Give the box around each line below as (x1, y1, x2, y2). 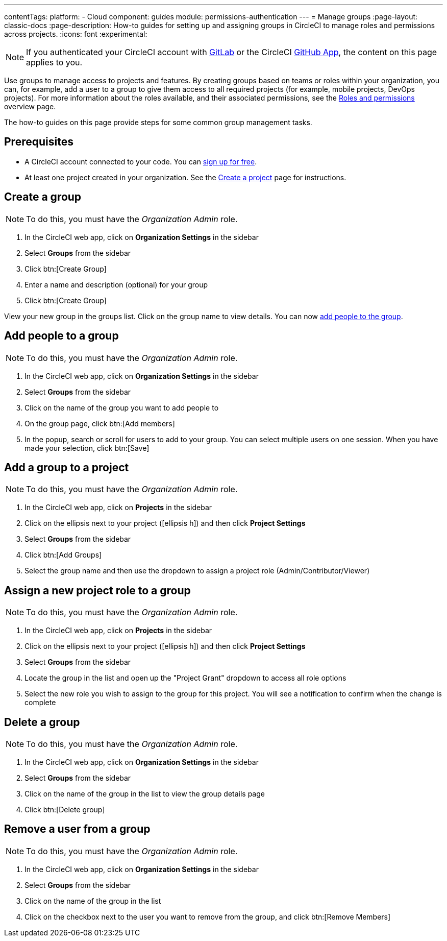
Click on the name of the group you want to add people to (24, 403, 219, 412)
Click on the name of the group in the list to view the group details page (24, 789, 265, 799)
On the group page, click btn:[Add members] (24, 419, 175, 428)
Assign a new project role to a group (4, 584, 191, 597)
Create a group (4, 190, 82, 204)
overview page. (4, 102, 56, 111)
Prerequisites (4, 135, 73, 149)
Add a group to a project (4, 461, 129, 474)
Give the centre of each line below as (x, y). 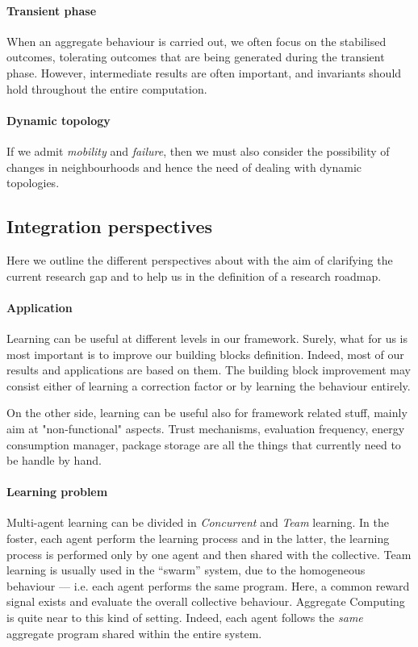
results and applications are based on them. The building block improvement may (209, 370)
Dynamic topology (59, 120)
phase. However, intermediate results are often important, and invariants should (204, 72)
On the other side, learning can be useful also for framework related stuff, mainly (207, 413)
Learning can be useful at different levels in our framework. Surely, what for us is (207, 338)
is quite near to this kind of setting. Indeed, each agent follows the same (185, 618)
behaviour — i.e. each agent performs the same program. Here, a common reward (208, 585)
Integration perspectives (110, 226)
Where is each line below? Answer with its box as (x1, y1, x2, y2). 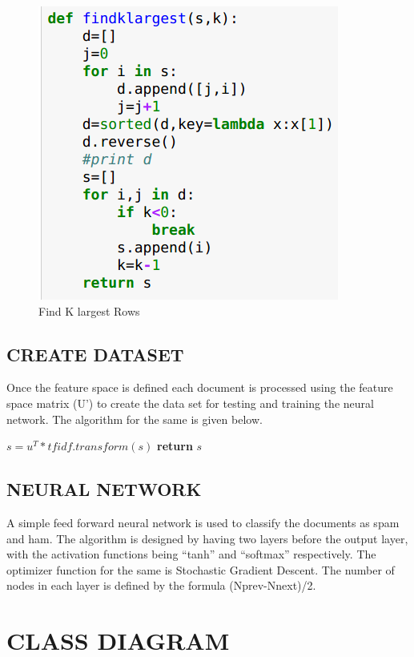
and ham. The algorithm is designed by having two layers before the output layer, (6, 530, 408, 546)
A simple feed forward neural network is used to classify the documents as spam (6, 514, 400, 530)
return (157, 437, 193, 454)
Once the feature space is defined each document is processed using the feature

### Exercise instructions
Keep only those lines of the records that hold "framework", and return them.

### Final answer
On the other side, learning can be useful also for framework related stuff, mainly (207, 413)
Learning can be useful at different levels in our framework. Surely, what for us is (207, 338)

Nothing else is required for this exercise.